The task: Identify and copy all lines of the material where the string "also" is found.
......
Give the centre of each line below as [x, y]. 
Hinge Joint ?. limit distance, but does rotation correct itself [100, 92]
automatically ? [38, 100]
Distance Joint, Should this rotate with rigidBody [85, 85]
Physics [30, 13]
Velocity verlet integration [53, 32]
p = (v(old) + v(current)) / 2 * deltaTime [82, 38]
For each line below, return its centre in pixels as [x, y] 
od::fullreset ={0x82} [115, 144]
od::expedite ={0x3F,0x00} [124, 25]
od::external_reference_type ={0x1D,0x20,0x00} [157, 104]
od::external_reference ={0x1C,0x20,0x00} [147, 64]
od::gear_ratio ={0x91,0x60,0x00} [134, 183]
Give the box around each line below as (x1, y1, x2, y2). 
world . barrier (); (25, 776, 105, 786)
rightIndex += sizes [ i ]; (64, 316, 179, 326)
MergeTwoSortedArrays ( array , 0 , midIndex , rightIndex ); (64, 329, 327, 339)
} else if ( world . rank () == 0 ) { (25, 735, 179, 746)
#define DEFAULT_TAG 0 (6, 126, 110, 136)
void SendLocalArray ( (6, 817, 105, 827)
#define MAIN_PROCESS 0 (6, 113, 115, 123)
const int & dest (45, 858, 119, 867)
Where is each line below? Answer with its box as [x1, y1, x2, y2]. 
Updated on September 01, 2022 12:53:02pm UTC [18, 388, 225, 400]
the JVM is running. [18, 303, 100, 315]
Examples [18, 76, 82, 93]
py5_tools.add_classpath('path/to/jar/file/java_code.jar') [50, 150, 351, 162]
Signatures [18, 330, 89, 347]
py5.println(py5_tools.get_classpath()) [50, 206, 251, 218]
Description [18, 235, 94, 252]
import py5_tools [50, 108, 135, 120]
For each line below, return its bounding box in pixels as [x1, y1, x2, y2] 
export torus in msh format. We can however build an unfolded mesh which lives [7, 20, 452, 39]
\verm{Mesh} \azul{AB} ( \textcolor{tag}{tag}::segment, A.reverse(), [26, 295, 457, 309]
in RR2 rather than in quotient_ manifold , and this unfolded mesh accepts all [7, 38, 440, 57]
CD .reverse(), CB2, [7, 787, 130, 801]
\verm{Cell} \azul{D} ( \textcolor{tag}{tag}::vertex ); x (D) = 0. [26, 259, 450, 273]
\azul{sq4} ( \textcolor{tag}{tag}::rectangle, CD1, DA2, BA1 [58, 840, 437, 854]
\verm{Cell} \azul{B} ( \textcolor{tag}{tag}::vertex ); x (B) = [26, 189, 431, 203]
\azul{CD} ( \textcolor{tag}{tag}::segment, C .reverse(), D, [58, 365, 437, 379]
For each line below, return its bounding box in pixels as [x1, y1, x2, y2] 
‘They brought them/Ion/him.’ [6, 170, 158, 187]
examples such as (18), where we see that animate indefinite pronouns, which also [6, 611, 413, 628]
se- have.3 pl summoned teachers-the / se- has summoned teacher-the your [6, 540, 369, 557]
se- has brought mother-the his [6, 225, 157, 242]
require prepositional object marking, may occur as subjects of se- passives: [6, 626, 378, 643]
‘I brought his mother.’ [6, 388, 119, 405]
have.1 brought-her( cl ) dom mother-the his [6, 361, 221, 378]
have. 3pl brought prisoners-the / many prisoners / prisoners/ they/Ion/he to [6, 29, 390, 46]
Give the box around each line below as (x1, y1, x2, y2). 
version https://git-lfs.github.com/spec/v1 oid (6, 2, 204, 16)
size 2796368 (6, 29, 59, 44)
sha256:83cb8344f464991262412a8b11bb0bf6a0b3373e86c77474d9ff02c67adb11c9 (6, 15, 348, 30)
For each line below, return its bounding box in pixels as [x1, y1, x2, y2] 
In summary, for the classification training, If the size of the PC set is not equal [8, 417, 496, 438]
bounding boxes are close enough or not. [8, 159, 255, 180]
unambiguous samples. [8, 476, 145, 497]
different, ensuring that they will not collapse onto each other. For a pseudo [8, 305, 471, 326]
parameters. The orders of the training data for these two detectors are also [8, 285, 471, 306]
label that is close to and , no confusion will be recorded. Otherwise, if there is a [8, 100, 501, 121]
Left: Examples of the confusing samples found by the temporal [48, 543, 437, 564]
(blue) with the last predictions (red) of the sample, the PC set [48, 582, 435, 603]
......
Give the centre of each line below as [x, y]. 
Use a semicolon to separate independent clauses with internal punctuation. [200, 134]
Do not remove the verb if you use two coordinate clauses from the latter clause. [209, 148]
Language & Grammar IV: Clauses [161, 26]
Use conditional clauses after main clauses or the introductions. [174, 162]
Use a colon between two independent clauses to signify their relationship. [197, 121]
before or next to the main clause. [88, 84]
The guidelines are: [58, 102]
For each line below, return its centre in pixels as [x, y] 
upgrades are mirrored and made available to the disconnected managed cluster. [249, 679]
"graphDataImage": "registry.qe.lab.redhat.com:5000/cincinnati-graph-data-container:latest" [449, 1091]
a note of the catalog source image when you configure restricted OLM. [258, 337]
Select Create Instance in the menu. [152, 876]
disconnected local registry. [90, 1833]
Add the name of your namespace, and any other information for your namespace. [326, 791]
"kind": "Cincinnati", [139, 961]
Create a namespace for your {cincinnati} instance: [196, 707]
......
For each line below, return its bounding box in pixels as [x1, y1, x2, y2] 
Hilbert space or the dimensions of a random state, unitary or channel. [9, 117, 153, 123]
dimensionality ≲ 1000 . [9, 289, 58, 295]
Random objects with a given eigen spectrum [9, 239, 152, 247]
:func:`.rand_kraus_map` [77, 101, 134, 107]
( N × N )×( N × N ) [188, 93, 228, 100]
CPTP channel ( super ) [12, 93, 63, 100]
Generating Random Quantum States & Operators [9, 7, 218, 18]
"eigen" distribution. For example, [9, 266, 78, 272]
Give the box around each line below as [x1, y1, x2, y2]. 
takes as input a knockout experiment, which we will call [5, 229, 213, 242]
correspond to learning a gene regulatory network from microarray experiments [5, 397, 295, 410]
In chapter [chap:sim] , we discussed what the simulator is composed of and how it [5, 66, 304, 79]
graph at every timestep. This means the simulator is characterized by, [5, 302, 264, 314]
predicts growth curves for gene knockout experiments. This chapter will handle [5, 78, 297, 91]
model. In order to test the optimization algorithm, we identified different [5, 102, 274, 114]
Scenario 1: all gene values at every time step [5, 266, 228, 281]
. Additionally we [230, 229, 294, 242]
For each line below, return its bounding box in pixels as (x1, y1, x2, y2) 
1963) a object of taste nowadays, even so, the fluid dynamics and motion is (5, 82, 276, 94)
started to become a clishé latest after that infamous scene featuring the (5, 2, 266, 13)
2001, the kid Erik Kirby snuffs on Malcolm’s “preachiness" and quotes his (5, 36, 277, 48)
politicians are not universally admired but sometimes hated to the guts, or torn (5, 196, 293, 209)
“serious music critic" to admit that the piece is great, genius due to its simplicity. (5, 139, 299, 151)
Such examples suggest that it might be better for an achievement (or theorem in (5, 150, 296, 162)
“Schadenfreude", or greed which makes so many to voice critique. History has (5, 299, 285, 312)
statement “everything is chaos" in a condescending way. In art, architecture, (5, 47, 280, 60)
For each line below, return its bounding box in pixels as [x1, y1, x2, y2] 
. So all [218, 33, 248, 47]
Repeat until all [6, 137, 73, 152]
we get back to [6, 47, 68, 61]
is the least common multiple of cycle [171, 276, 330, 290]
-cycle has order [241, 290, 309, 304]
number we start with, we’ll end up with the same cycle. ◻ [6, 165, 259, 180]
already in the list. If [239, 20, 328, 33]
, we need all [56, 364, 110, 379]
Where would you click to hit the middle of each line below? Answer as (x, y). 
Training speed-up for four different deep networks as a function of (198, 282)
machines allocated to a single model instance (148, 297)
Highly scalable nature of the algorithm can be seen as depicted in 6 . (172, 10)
......
Exercise solution:
examples such as (18), where we see that animate indefinite pronouns, which also [6, 611, 413, 628]
parameters. The orders of the training data for these two detectors are also [8, 285, 471, 306]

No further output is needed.